::: DATASET RECORDS :::

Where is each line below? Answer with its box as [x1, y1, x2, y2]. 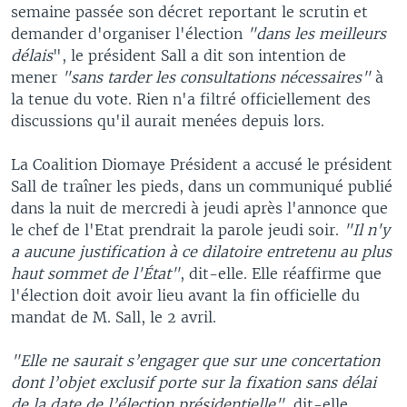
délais [11, 45, 53, 65]
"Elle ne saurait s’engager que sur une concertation [11, 351, 380, 370]
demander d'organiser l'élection [11, 24, 243, 43]
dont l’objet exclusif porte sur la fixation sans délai [11, 372, 376, 392]
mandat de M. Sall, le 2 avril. [11, 307, 216, 326]
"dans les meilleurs [243, 24, 386, 43]
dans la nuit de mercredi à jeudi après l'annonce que [11, 198, 388, 217]
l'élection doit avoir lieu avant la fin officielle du [11, 285, 360, 304]
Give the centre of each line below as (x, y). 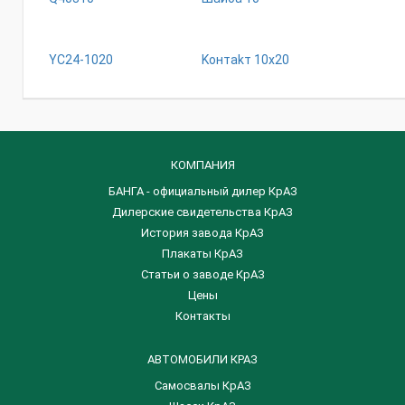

:::

__THE TASK__. Number of lines holding "dans" in the data: give it, with nothing else.

__SOLUTION FOR THIS EXERCISE__. 2